ACTIVITY: Wherever the word "extra" appears in a line of the data, that line should be copied.

TASK MATERIAL:

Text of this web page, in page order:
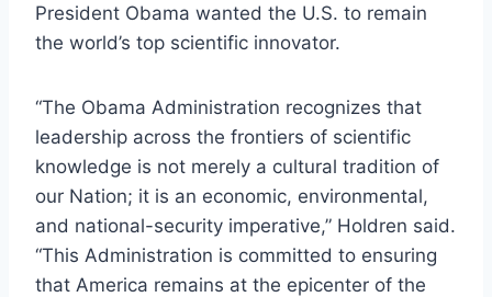
President Obama wanted the U.S. to remain
the world’s top scientific innovator.
“The Obama Administration recognizes that
leadership across the frontiers of scientific
knowledge is not merely a cultural tradition of
our Nation; it is an economic, environmental,
and national-security imperative,” Holdren said.
“This Administration is committed to ensuring
that America remains at the epicenter of the
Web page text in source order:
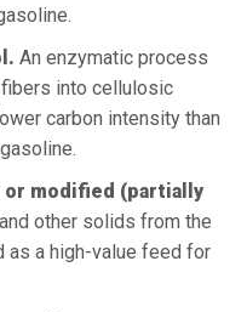
An enzymatic process
into cellulosic
carbon intensity than
modified (partially
other solids from the
as a high-value feed for
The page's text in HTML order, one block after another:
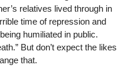
relatives lived through in
time of repression and
humiliated in public.
But don’t expect the likes
that.
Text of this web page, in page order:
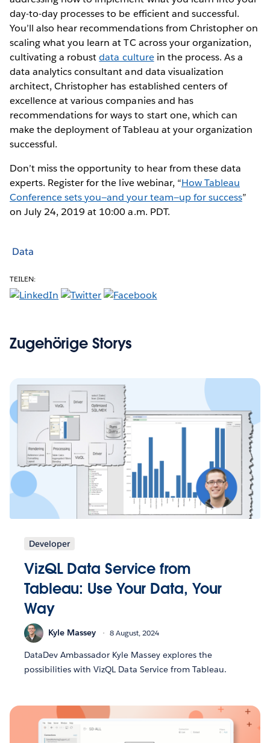
day-to-day processes to be efficient and successful.
You’ll also hear recommendations from Christopher on
scaling what you learn at TC across your organization,
cultivating a robustdata culturein the process. As a
data analytics consultant and data visualization
architect, Christopher has established centers of
excellence at various companies and has
recommendations for ways to start one, which can
make the deployment of Tableau at your organization
successful.
Don’t miss the opportunity to hear from these data
experts. Register for the live webinar, “How Tableau
Conference sets you—and your team—up for success”
on July 24, 2019 at 10:00 a.m. PDT.
Data
TEILEN:
Zugehörige Storys
Developer
VizQL Data Service from
Tableau: Use Your Data, Your
Way
Kyle Massey 8 August, 2024
DataDev Ambassador Kyle Massey explores the
possibilities with VizQL Data Service from Tableau.
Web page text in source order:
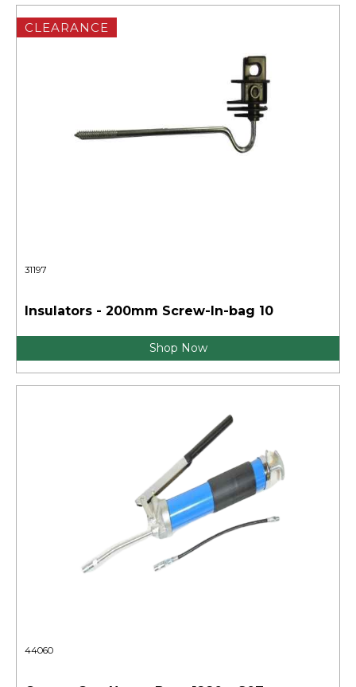
CLEARANCE
31197
Insulators - 200mm Screw-In-bag 10
Shop Now
44060
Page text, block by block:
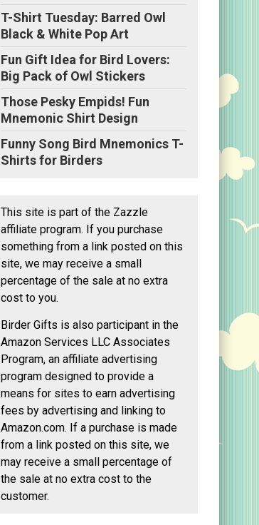
T-Shirt Tuesday: Barred Owl
Black & White Pop Art
Fun Gift Idea for Bird Lovers:
Big Pack of Owl Stickers
Those Pesky Empids! Fun
Mnemonic Shirt Design
Funny Song Bird Mnemonics T-
Shirts for Birders
This site is part of the Zazzle
affiliate program. If you purchase
something from a link posted on this
site, we may receive a small
percentage of the sale at no extra
cost to you.
Birder Gifts is also participant in the
Amazon Services LLC Associates
Program, an affiliate advertising
program designed to provide a
means for sites to earn advertising
fees by advertising and linking to
Amazon.com. If a purchase is made
from a link posted on this site, we
may receive a small percentage of
the sale at no extra cost to the
customer.
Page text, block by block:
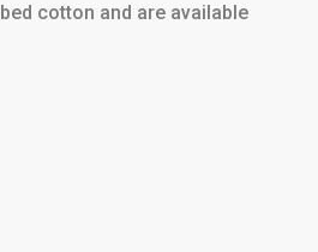
cotton and are available
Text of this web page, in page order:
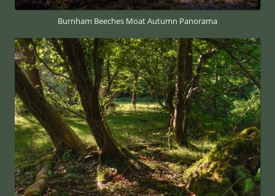
Burnham Beeches Moat Autumn Panorama
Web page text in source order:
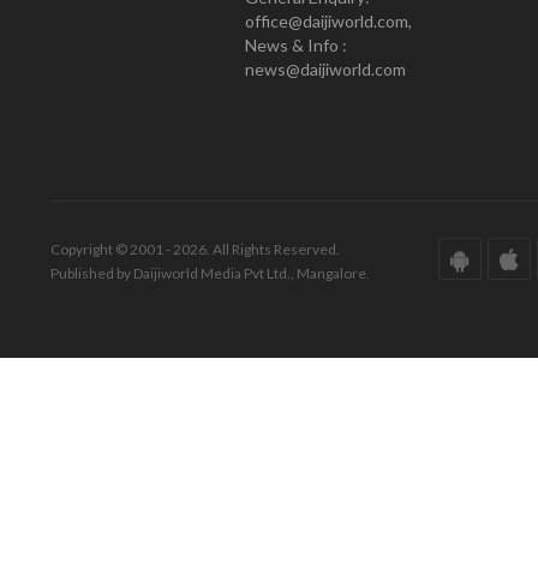
office@daijiworld.com,
News & Info :
news@daijiworld.com
Copyright © 2001 - 2026. All Rights Reserved.
Published by Daijiworld Media Pvt Ltd., Mangalore.

WRITTEN ANSWER:
percentage of the sale at no extra
the sale at no extra cost to the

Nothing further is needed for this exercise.